Setapak Langkah – 30 Juni 2026 | Badan Pengawasan Keuangan dan Pembangunan (BPKP) mengumumkan rencananya untuk memetakan seluruh rangkaian proses dalam mengembangkan ekosistem industri baterai di Indonesia. Inisiatif ini merupakan bagian dari upaya pemerintah memperkuat ketahanan energi serta mendukung transisi menuju kendaraan listrik dan penyimpanan energi terbarukan.
Langkah-Langkah Pemetaan
- Identifikasi Pemangku Kepentingan: Mengumpulkan data dari produsen bahan baku, perusahaan manufaktur sel, lembaga riset, serta institusi keuangan yang berpotensi berinvestasi.
- Analisis Rantai Pasok: Menilai ketersediaan sumber daya kritis seperti litium, nikel, dan kobalt, serta menelusuri alur logistik domestik dan internasional.
- Evaluasi Kesiapan Infrastruktur: Memetakan fasilitas produksi, laboratorium uji, dan pusat inovasi yang ada di berbagai wilayah Indonesia.
- Penilaian Kebijakan dan Regulasi: Mengkaji peraturan perpajakan, insentif, serta standar keselamatan yang berlaku untuk industri baterai.
- Penyusunan Rekomendasi Strategis: Menyusun roadmap yang mencakup skema pendanaan, kemitraan publik‑swasta, dan program pelatihan tenaga kerja.
Proses pemetaan diperkirakan selesai dalam kurun waktu enam bulan, dengan hasil akhir berupa laporan yang akan disampaikan kepada Kementerian Koordinator Bidang Perekonomian serta kementerian terkait lainnya.
Para ahli menilai bahwa langkah ini dapat mempercepat pembentukan ekosistem yang terintegrasi, mengurangi ketergantungan pada impor, serta membuka lapangan kerja baru di sektor teknologi tinggi.

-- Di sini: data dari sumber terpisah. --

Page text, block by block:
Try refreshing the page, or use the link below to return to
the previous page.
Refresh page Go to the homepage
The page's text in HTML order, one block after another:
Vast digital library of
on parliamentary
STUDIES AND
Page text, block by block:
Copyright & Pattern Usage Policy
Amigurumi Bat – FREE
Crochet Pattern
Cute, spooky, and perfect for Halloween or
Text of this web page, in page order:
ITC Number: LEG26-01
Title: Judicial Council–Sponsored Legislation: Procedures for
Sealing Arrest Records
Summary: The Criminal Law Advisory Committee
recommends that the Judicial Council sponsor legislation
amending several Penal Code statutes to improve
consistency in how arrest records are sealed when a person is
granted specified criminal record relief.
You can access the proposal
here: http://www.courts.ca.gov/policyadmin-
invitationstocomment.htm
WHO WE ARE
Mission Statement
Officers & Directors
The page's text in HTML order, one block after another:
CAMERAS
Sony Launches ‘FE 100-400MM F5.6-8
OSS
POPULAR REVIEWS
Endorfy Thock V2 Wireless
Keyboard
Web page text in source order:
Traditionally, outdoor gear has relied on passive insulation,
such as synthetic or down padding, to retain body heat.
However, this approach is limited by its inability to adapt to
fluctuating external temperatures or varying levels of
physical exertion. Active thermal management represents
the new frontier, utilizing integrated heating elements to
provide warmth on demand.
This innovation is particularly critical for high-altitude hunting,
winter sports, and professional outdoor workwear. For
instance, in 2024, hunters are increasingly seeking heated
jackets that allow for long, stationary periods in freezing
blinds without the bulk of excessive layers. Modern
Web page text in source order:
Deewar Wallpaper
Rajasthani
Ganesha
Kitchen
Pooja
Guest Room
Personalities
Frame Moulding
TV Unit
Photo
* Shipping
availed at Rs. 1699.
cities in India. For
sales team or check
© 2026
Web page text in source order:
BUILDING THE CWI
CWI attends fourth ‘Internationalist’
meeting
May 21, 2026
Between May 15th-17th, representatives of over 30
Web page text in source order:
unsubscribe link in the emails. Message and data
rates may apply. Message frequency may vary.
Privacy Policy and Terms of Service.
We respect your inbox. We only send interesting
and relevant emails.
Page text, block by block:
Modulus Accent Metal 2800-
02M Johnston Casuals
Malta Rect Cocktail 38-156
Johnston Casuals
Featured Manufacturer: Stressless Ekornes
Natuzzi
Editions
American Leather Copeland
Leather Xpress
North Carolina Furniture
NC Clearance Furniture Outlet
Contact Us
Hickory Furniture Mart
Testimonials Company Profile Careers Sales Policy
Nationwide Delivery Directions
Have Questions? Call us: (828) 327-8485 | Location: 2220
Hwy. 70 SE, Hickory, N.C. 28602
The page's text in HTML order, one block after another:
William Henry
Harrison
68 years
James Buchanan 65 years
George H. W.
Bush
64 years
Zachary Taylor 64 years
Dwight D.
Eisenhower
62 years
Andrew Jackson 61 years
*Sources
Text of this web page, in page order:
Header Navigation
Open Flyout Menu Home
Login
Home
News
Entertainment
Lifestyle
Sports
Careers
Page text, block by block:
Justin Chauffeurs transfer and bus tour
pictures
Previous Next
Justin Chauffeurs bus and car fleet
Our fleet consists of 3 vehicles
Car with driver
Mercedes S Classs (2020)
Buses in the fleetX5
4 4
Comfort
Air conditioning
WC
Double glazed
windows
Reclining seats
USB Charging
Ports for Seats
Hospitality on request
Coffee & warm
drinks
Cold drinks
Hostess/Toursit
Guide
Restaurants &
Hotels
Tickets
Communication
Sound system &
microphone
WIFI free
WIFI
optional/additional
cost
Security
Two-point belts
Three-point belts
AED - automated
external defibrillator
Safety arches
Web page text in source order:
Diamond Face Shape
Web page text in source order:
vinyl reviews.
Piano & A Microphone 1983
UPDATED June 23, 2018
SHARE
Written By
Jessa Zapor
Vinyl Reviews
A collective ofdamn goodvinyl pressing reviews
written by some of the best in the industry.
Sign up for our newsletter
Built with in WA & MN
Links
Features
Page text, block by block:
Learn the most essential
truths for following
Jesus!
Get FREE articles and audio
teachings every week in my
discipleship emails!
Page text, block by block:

Selain itu, pemetaan yang komprehensif diharapkan dapat menarik investasi asing langsung (FDI) yang signifikan, mengingat Indonesia memiliki potensi sumber daya mineral yang melimpah.
Dengan adanya peta proses yang jelas, diharapkan para pelaku industri dapat mengambil keputusan yang lebih tepat, meminimalkan risiko, dan mempercepat komersialisasi produk baterai dalam negeri.